The publishing mechanism will need to be adapted to that new model, as resources needs to be created before they can be metered. Another blueprint should cover this topic.

Other end user impact

The ceilometerclient will need to be extended to support both the old and new APIs to that also.

Performance/Scalability Impacts

The scalability and performances of this new system should be drastically better than the old one.

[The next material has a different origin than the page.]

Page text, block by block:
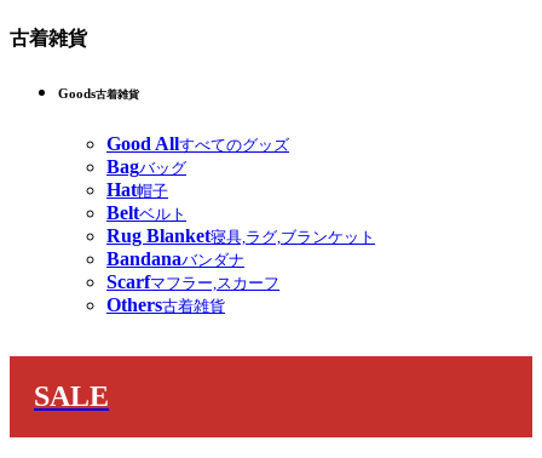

Having real benchmarks of this system would also be interesting.

Other deployer impact

None

Developer impact

It’s likely that the API v2 of Ceilometer should be frozen and that no further improvements should be made at this stage.

Implementation

Assignee(s)

Primary assignee:
  • jdanjou
Other contributors:
  • sileht
  • dbelova
Ongoing maintainer:
  • jdanjou

Work Items

  • Build the Gnocchi service and API
  • Adjust Ceilometer data retrieval and publishing as needed to adapt to the new data storage and API
  • Make things work together

Future lifecycle

This will be a core component of Ceilometer, so everyone is going to take care of that, me included.

Dependencies

  • Canonical implementation of the storage driver requires Pandas and Swift.
  • Alternative statistical/storage driver(s) with different dependencies may also be provided in time.

Testing

Unit tests are provided.

Tempest tests should be added to cover the new API. A variant of the v2 tests running with v3 mechanism enabled is a possibility.

Documentation Impact

We must document the new API. There is currently no mechanism to auto-generate the API documentation, though it should be doable and interesting to do so.